Source data -
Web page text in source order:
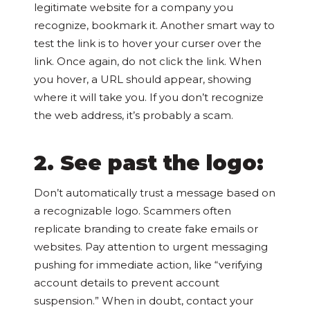
legitimate website for a company you
recognize, bookmark it. Another smart way to
test the link is to hover your curser over the
link. Once again, do not click the link. When
you hover, a URL should appear, showing
where it will take you. If you don’t recognize
the web address, it’s probably a scam.
2. See past the logo:
Don’t automatically trust a message based on
a recognizable logo. Scammers often
replicate branding to create fake emails or
websites. Pay attention to urgent messaging
pushing for immediate action, like “verifying
account details to prevent account
suspension.” When in doubt, contact your
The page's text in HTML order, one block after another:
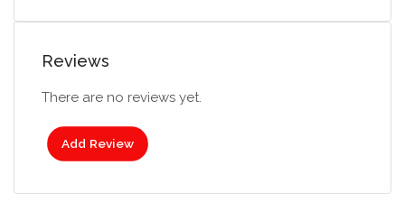
Reviews
There are no reviews yet.
Add Review
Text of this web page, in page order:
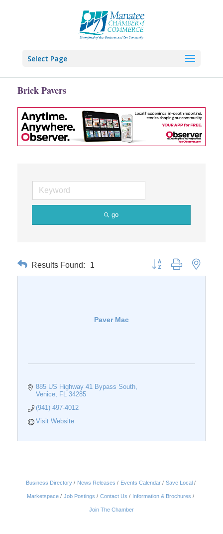
Select Page
Brick Pavers
go
Results Found: 1 Button group with nested
Paver Mac
885 US Highway 41 Bypass South
Venice
FL 34285
(941) 497-4012
Visit Website
Business Directory News Releases Events Calendar Save Local
Marketspace Job Postings Contact Us Information & Brochures
Join The Chamber

Problem statement - When you retype the material above, keep every word exact and drop the images.

Output below -
Web page text in source order:
legitimate website for a company you
recognize, bookmark it. Another smart way to
test the link is to hover your curser over the
link. Once again, do not click the link. When
you hover, a URL should appear, showing
where it will take you. If you don’t recognize
the web address, it’s probably a scam.
2. See past the logo:
Don’t automatically trust a message based on
a recognizable logo. Scammers often
replicate branding to create fake emails or
websites. Pay attention to urgent messaging
pushing for immediate action, like “verifying
account details to prevent account
suspension.” When in doubt, contact your
The page's text in HTML order, one block after another:
Reviews
There are no reviews yet.
Add Review
Text of this web page, in page order:
Select Page
Brick Pavers
go
Results Found: 1 Button group with nested
Paver Mac
885 US Highway 41 Bypass South
Venice
FL 34285
(941) 497-4012
Visit Website
Business Directory News Releases Events Calendar Save Local
Marketspace Job Postings Contact Us Information & Brochures
Join The Chamber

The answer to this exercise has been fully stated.